#### [Task statement]
Please return every line from the entries that has the string "Jamtoil" in it.

#### [Data for the task]
○ ○ ○ ○

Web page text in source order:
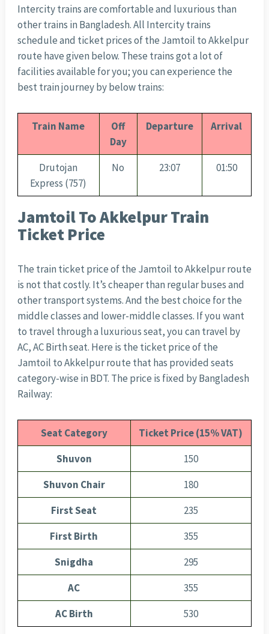
Intercity trains are comfortable and luxurious than
other trains in Bangladesh. All Intercity trains
schedule and ticket prices of the Jamtoil to Akkelpur
route have given below. These trains got a lot of
facilities available for you; you can experience the
best train journey by below trains:
Train Name
Off
Day
Departure Arrival
Drutojan
Express (757)
No 23:07 01:50
Jamtoil To Akkelpur Train
Ticket Price
The train ticket price of the Jamtoil to Akkelpur route
is not that costly. It’s cheaper than regular buses and
other transport systems. And the best choice for the
middle classes and lower-middle classes. If you want
to travel through a luxurious seat, you can travel by
AC, AC Birth seat. Here is the ticket price of the
Jamtoil to Akkelpur route that has provided seats
category-wise in BDT. The price is fixed by Bangladesh
Railway:
Seat Category
Ticket Price (15% VAT)
Shuvon
150
Shuvon Chair
180
First Seat
235
First Birth
355
Snigdha
295
AC
355
AC Birth
530

○ ○ ○ ○

#### [Task result]
schedule and ticket prices of the Jamtoil to Akkelpur
Jamtoil To Akkelpur Train
The train ticket price of the Jamtoil to Akkelpur route
Jamtoil to Akkelpur route that has provided seats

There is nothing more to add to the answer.